What provinces are participating?

The Alberta, British Columbia, Ontario, and Québec governments will contribute to this initiative by covering their portion of the total cost.

Program length and application deadline:

  • The application portal can be accessed via the CMHC website, and will be retroactive to April 1, 2020 for rent for April, May and June.
  • The deadline to apply is August 31, 2020.

What is needed to apply?

Property owners will need to provide information in support of their application, sign an attestation and agree to the terms and conditions of the loan agreement in order to be eligible for the program.

The legal version of application documents should be available in the portal.

Tenant or Sub-tenant’s Attestation:

Property owners must have each of their eligible commercial small business tenants and/or subtenants sign an attestation. The Tenants are responsible for attesting to their eligibility with the program requirements.
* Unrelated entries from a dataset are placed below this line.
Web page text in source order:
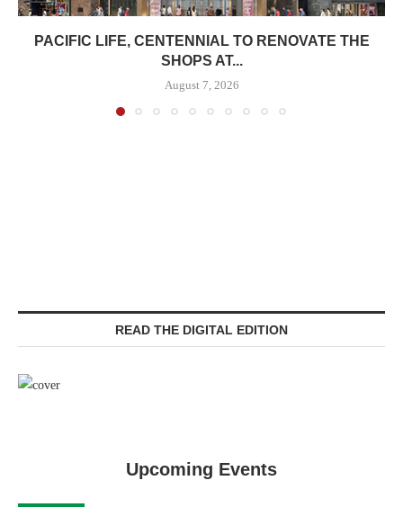
PACIFIC LIFE, CENTENNIAL TO RENOVATE THE
SHOPS AT...
August 7, 2026
READ THE DIGITAL EDITION
Upcoming Events
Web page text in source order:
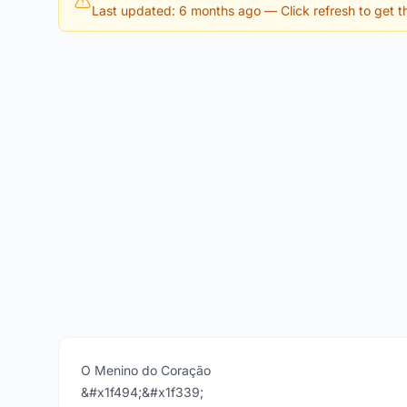
Last updated: 6 months ago — Click refresh to get
O Menino do Coração
&#x1f494;&#x1f339;
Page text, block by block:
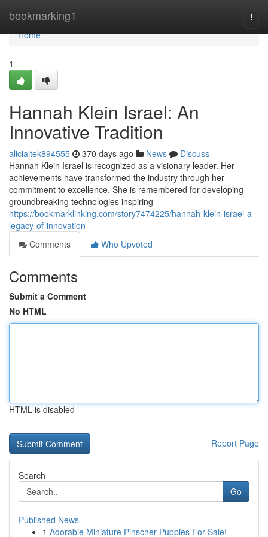
bookmarking1
Home
Home
1
Hannah Klein Israel: An
Innovative Tradition
alicialtek894555 370 days ago News
Discuss
Hannah Klein Israel is recognized as a visionary leader. Her
achievements have transformed the industry through her
commitment to excellence. She is remembered for developing
groundbreaking technologies inspiring
https://bookmarklinking.com/story7474225/hannah-klein-israel-a-
legacy-of-innovation
Comments
Who Upvoted
Comments
Submit a Comment
No HTML
HTML is disabled
Report Page
Search
Go
Published News
1 Adorable Miniature Pinscher Puppies For Sale!
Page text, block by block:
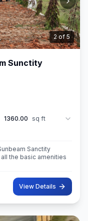
3of5
Sunctity
1360.00 sq ft
Sanctity
the basic amenities
View Details
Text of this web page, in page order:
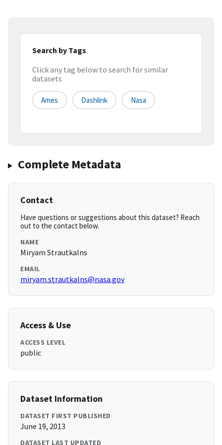
Search by Tags
Click any tag below to search for similar
datasets
Ames Dashlink Nasa
Complete Metadata
Contact
Have questions or suggestions about this dataset? Reach
out to the contact below.
NAME
Miryam Strautkalns
EMAIL
miryam.strautkalns@nasa.gov
Access & Use
ACCESS LEVEL
public
Dataset Information
DATASET FIRST PUBLISHED
June 19, 2013
DATASET LAST UPDATED
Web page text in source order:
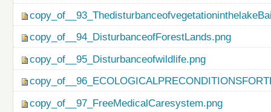
copy_of__94_DisturbanceofForestLands.png
copy_of__95_Disturbanceofwildlife.png
copy_of__97_FreeMedicalCaresystem.png
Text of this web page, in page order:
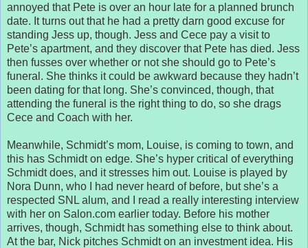
annoyed that Pete is over an hour late for a planned brunch
date. It turns out that he had a pretty darn good excuse for
standing Jess up, though. Jess and Cece pay a visit to
Pete’s apartment, and they discover that Pete has died. Jess
then fusses over whether or not she should go to Pete’s
funeral. She thinks it could be awkward because they hadn’t
been dating for that long. She’s convinced, though, that
attending the funeral is the right thing to do, so she drags
Cece and Coach with her.
Meanwhile, Schmidt’s mom, Louise, is coming to town, and
this has Schmidt on edge. She’s hyper critical of everything
Schmidt does, and it stresses him out. Louise is played by
Nora Dunn, who I had never heard of before, but she’s a
respected SNL alum, and I read a really interesting interview
with her on Salon.com earlier today. Before his mother
arrives, though, Schmidt has something else to think about.
At the bar, Nick pitches Schmidt on an investment idea. His
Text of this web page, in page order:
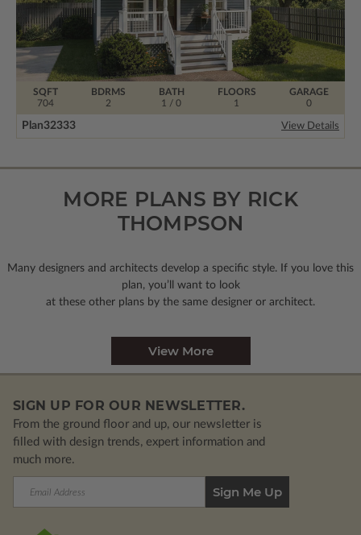
BDRMS
2
FLOORS
1
SQFT
704
BATH
1 / 0
GARAGE
0
Plan32333 View Details
MORE PLANS BY RICK
THOMPSON
Many designers and architects develop a specific style. If you love this
plan, you’ll want to look
at these other plans by the same designer or architect.
View More
SIGN UP FOR OUR NEWSLETTER.
From the ground floor and up, our newsletter is
filled with design trends, expert information and
much more.
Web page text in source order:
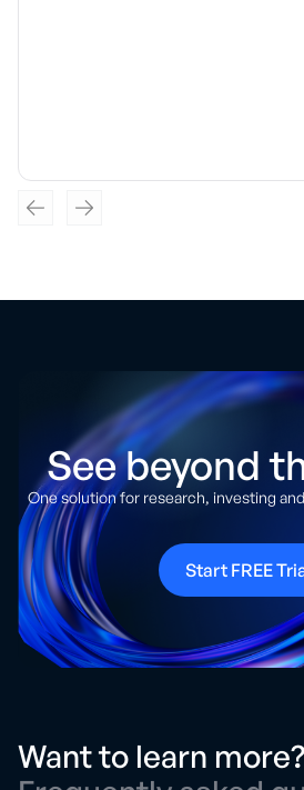
See beyond
One solution for research, investing
Start FREE
Want to learn more?
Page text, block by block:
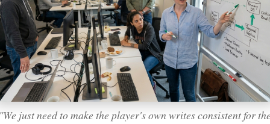
just need to make the player's own writes consistent for
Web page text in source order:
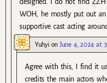
WOH, he mostly put out
supportive cast acting
YuhyionJune 4, 2024 at
Agree with this, I find it
credits the main actors
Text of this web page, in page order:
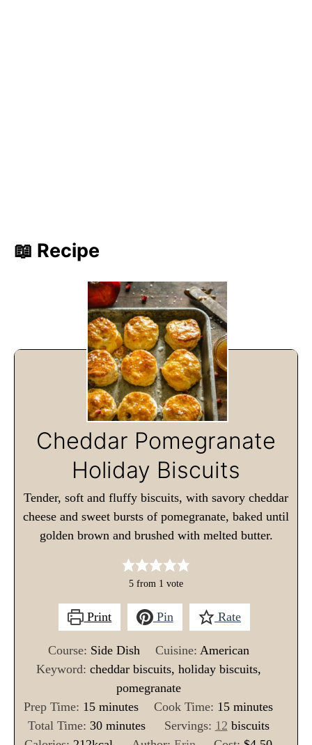
📖 Recipe
Cheddar Pomegranate
Holiday Biscuits
Tender, soft and fluffy biscuits, with savory cheddar
cheese and sweet bursts of pomegranate, baked until
golden brown and brushed with melted butter.
5 from 1 vote
Print Pin Rate
Course: Side Dish Cuisine: American
Keyword: cheddar biscuits, holiday biscuits,
pomegranate
Prep Time: 15m
i
minutes Cook Time: 15m
i
minutes
Total Time: 30mminutes Servings: 12 biscuits
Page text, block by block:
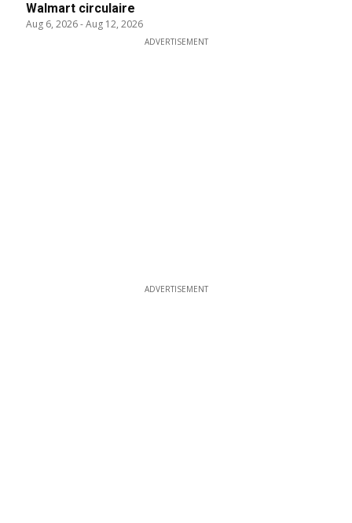
Walmart circulaire
Aug 6, 2026-Aug 12, 2026
ADVERTISEMENT
ADVERTISEMENT
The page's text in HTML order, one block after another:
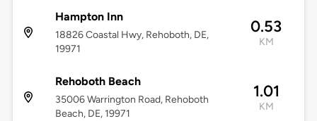
Hampton Inn
18826 Coastal Hwy, Rehoboth, DE,
19971
0.53
KM
Rehoboth Beach
35006 Warrington Road, Rehoboth
Beach, DE, 19971
1.01
KM
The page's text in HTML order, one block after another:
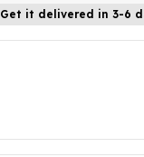
Get it delivered in 3-6
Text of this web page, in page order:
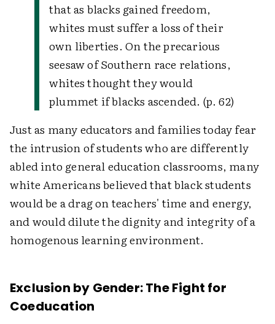
that as blacks gained freedom,
whites must suffer a loss of their
own liberties. On the precarious
seesaw of Southern race relations,
whites thought they would
plummet if blacks ascended. (p. 62)
Just as many educators and families today fear
the intrusion of students who are differently
abled into general education classrooms, many
white Americans believed that black students
would be a drag on teachers' time and energy,
and would dilute the dignity and integrity of a
homogenous learning environment.
Exclusion by Gender: The Fight for
Coeducation
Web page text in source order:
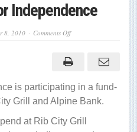
Independence
8, 2010 Comments Offon
and
Alpine
fund-
raiser
supports
Center
Independence
is participating in a fund-
Grill and Alpine Bank.
at Rib City Grill
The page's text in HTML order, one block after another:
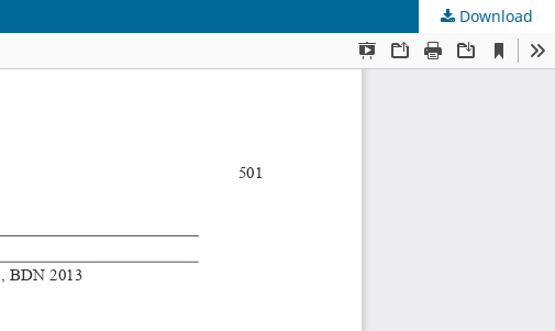
Download
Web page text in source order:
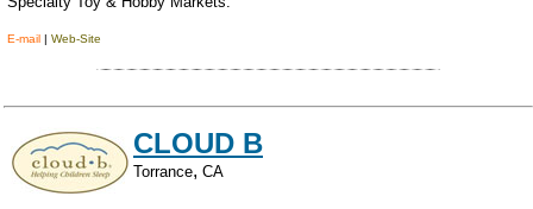
E-mail | Web-Site
CLOUD B
Torrance, CA
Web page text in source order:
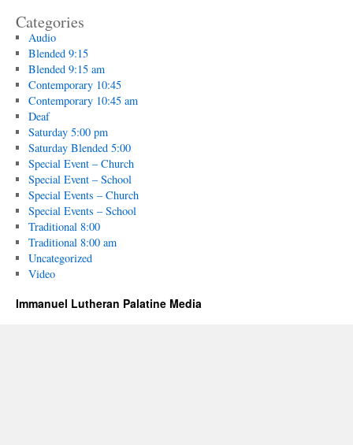
Categories
Audio
Blended 9:15
Blended 9:15 am
Contemporary 10:45
Contemporary 10:45 am
Deaf
Saturday 5:00 pm
Saturday Blended 5:00
Special Event – Church
Special Event – School
Special Events – Church
Special Events – School
Traditional 8:00
Traditional 8:00 am
Uncategorized
Video
Immanuel Lutheran Palatine Media
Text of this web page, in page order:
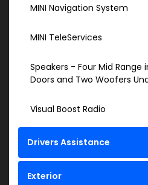
MINI Navigation System
MINI TeleServices
Speakers - Four Mid Range
Doors and Two Woofers
Visual Boost Radio
Drivers Assistance
Exterior
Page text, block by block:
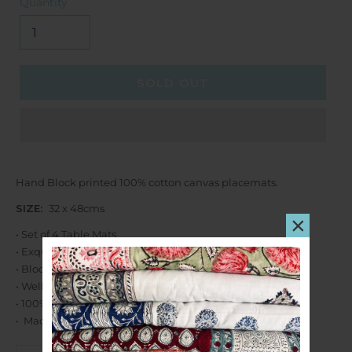
×
Hand Block printed 100% cotton canvas placemats.
SIZE: 32 x 48cms
• Set of 4 Table Mats
• Exquisite design
• Block printed by hand using carved wooden blocks.
• Well crafted stitching.
• 100% Cotton.
• Machine Washable
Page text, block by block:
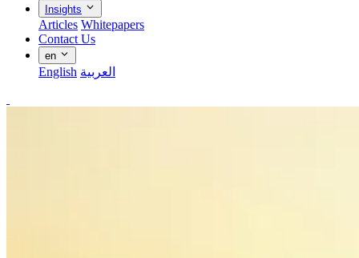
Insights
Articles Whitepapers
Contact Us
en
English العربية
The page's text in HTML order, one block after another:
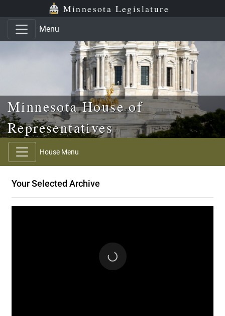
Skip to main content
Skip to office menu Minnesota Legislature
Menu
Minnesota House of
Representatives
House Menu
Your Selected Archive
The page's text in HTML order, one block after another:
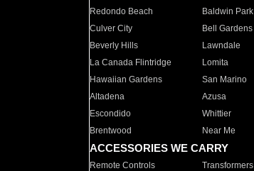
Redondo Beach
Baldwin Park
Culver City
Bell Gardens
Beverly Hills
Lawndale
La Canada Flintridge
Lomita
Hawaiian Gardens
San Marino
Altadena
Azusa
Escondido
Whittier
Brentwood
Near Me
ACCESSORIES WE CARRY
Remote Controls Transformers
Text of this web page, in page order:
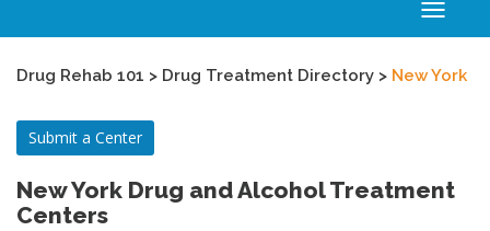
Toggle
Drug Rehab 101 > Drug Treatment Directory > New York
Submit a Center
New York Drug and Alcohol Treatment
Centers
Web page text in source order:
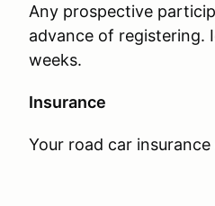
Any prospective
advance of registering.
weeks.
Insurance
Your road car
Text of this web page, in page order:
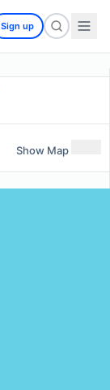
Sign up
Show Map
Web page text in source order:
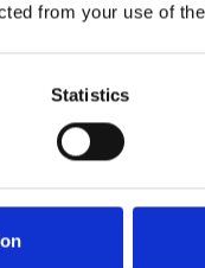
from your use of
Statistics
Ceca
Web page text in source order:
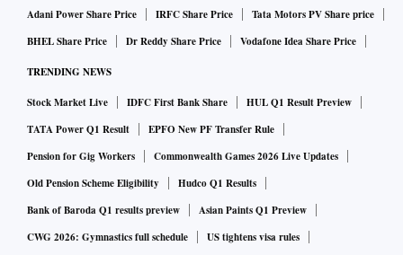
Adani Power Share Price
IRFC Share Price
Tata Motors PV Share price
BHEL Share Price
Dr Reddy Share Price Vodafone Idea Share Price
TRENDING NEWS
Stock Market Live IDFC First Bank Share
HUL Q1 Result Preview
TATA Power Q1 Result
EPFO New PF Transfer Rule
Pension for Gig Workers
Commonwealth Games 2026 Live Updates
Old Pension Scheme Eligibility
Hudco Q1 Results
Bank of Baroda Q1 results preview
Asian Paints Q1 Preview
CWG 2026: Gymnastics full schedule
US tightens visa rules
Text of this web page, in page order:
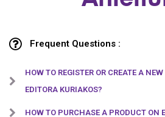
Frequent Questions :
HOW TO REGISTER OR CREATE A
EDITORA KURIAKOS?
HOW TO PURCHASE A PRODUCT ON
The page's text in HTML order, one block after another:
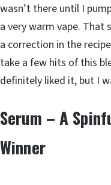
wasn’t there until I
a very warm vape. That
a correction in the
take a few hits of this
definitely liked it, but I
Serum – A
Winner
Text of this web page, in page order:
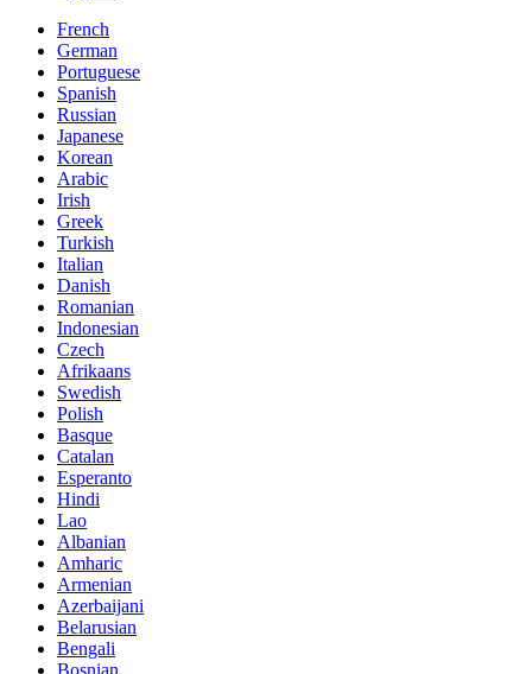
French
German
Portuguese
Spanish
Russian
Japanese
Korean
Arabic
Irish
Greek
Turkish
Italian
Danish
Romanian
Indonesian
Czech
Afrikaans
Swedish
Polish
Basque
Catalan
Esperanto
Hindi
Lao
Albanian
Amharic
Armenian
Azerbaijani
Belarusian
Bengali
Bosnian
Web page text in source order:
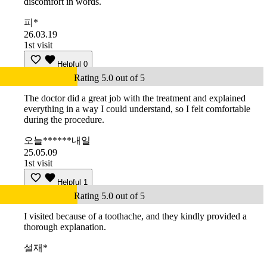
피*
26.03.19
1st visit
Helpful 0
Rating 5.0 out of 5
The doctor did a great job with the treatment and explained
everything in a way I could understand, so I felt comfortable
during the procedure.
오늘******내일
25.05.09
1st visit
Helpful 1
Rating 5.0 out of 5
I visited because of a toothache, and they kindly provided a
thorough explanation.
설재*
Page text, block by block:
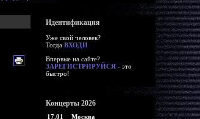
Идентификация
Уже свой человек?
Тогда ВХОДИ
Впервые на сайте?
ЗАРЕГИСТРИРУЙСЯ - это
быстро!
Концерты 2026
17.01
Москва
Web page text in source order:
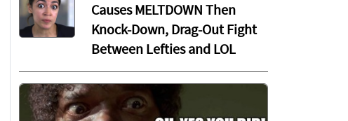
Causes MELTDOWN Then
Knock-Down, Drag-Out Fight
Between Lefties and LOL
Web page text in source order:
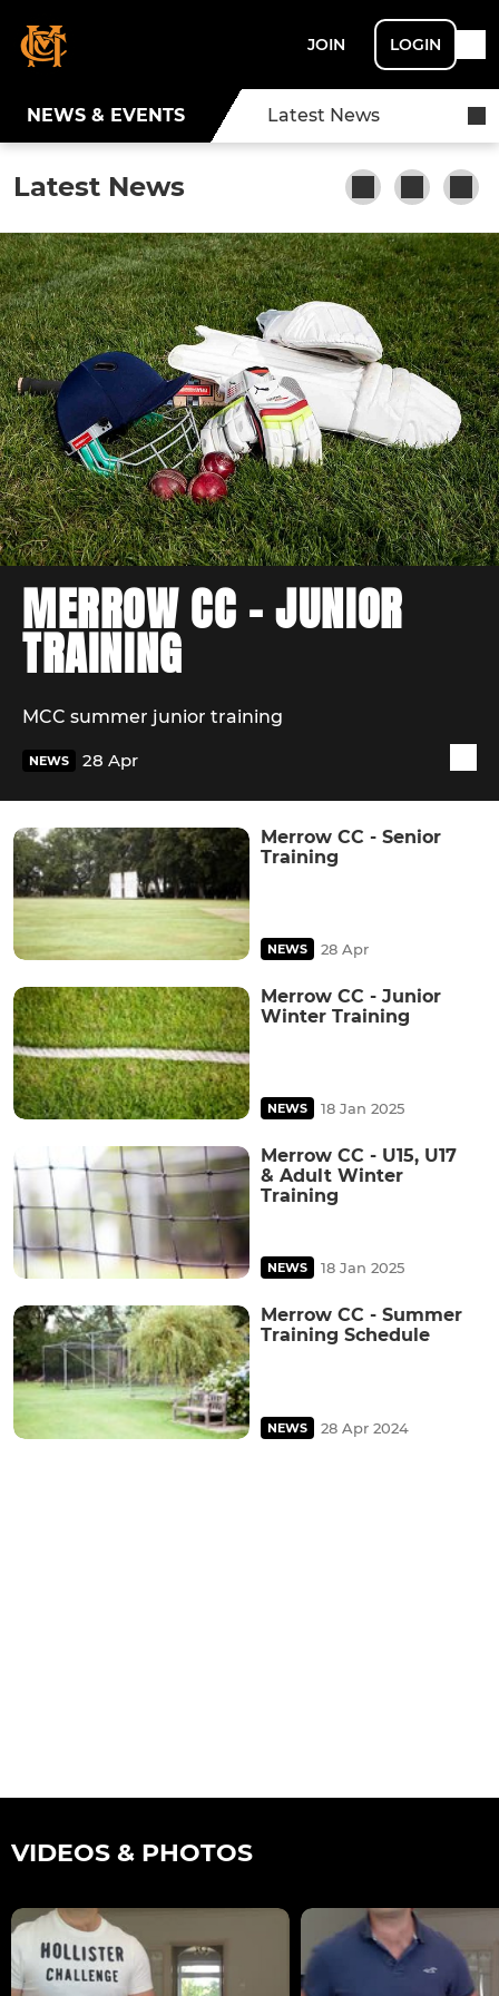
JOIN LOGIN
NEWS & EVENTS Latest News
Latest News
MERROW CC - JUNIOR
TRAINING
MCC summer junior training
NEWS 28 Apr
Merrow CC - Senior
Training
NEWS 28 Apr
Merrow CC - Junior
Winter Training
NEWS 18 Jan 2025
Merrow CC - U15, U17
& Adult Winter
Training
NEWS 18 Jan 2025
Merrow CC - Summer
Training Schedule
NEWS 28 Apr 2024
VIDEOS & PHOTOS
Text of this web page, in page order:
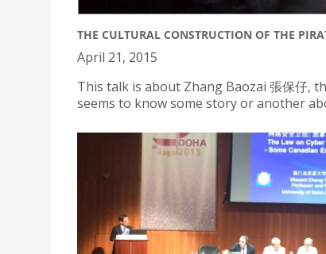
THE CULTURAL CONSTRUCTION OF THE
April 21, 2015
This talk is about Zhang Baozai 張保仔,
seems to know some story or another
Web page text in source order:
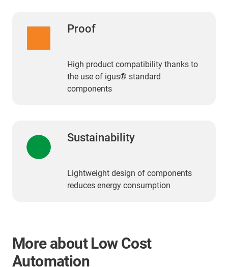
Proof
High product compatibility thanks to
the use of igus® standard
components
Sustainability
Lightweight design of components
reduces energy consumption
More about Low Cost
Automation
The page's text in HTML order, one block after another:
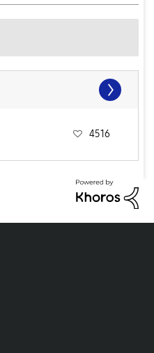
4516
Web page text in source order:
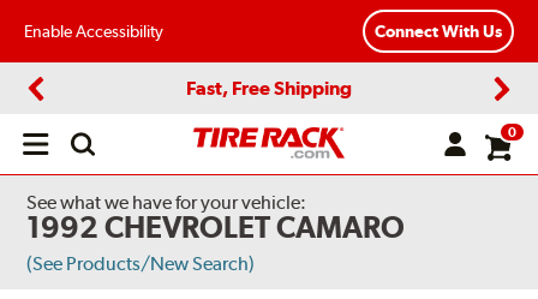
Enable Accessibility Connect With Us
Fast, Free Shipping
Open
0
See what we have for your vehicle:
1992 CHEVROLET CAMARO
(See Products/New Search)
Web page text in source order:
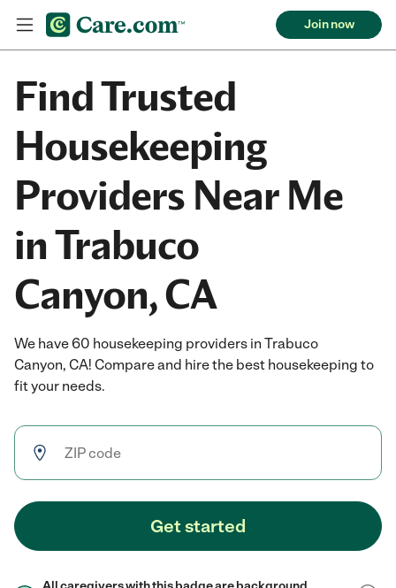
Join now
Find Trusted
Housekeeping
Providers Near Me
in Trabuco
Canyon, CA
We have 60 housekeeping providers in Trabuco
Canyon, CA! Compare and hire the best housekeeping to
fit your needs.
Get started
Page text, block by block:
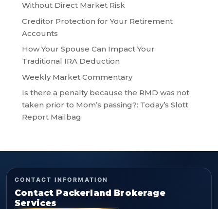
Without Direct Market Risk
Creditor Protection for Your Retirement
Accounts
How Your Spouse Can Impact Your
Traditional IRA Deduction
Weekly Market Commentary
Is there a penalty because the RMD was not
taken prior to Mom’s passing?: Today’s Slott
Report Mailbag
CONTACT INFORMATION
Contact Packerland Brokerage
Services
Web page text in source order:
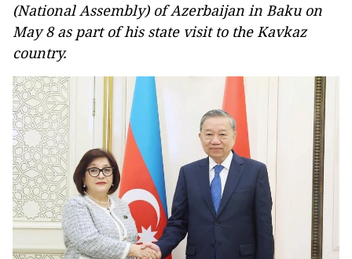
(National Assembly) of Azerbaijan in Baku on
May 8 as part of his state visit to the Kavkaz
country.
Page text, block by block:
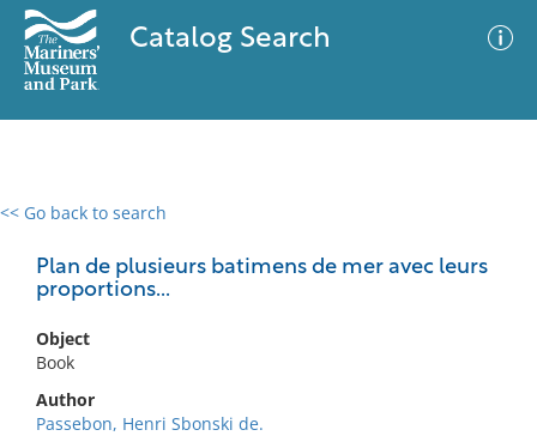
Catalog Search
<< Go back to search
Plan de plusieurs batimens de mer avec leurs
proportions...
Object
Book
Author
Passebon, Henri Sbonski de.
0 results
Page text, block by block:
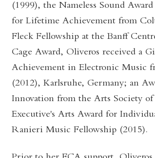
(1999), the Nameless Sound
for Lifetime Achievement from
Fleck Fellowship at the Banff
Cage Award, Oliveros received a
Achievement in Electronic Music
(2012), Karlsruhe, Germany; an
Innovation from the Arts Society
Executive's Arts Award for
Ranieri Music Fellowship (2015).
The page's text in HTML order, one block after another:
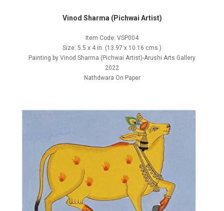
Vinod Sharma (Pichwai Artist)
Item Code: VSP004
Size: 5.5 x 4 in. (13.97 x 10.16 cms.)
Painting by Vinod Sharma (Pichwai Artist)-Arushi Arts Gallery
2022
Nathdwara On Paper
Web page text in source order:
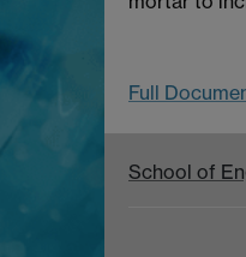
Full
School of

Property Owner’s Attestation:

Property owners must sign an attestation confirming the information relating to the property owner and the property provided in the application is correct and attest to their eligibility with the program requirements.

Rent Reduction Agreement:

Property owners must enter into a legally binding rent reduction agreement with each impacted tenant to confirm the rent reduction in accordance with the program terms and conditions. This agreement is conditional upon final approval of the application for the CECRA for small businesses.

Forgivable Loan Agreement:

Property owners must agree to the terms and conditions in the application and outlined in the forgivable loan agreement.

Property owner information:

Property information includes: property address, property type, property tax statement, latest rent roll for each property and the number of commercial units.

Applicant information includes:

Banking information (including bank statement), property owner contact information, co-ownership information and contact details for co-owners.

Tenant information:

Tenant information includes: tenant contact information, registered business name, lease area and the monthly gross rent for the period of April, May and June 2020.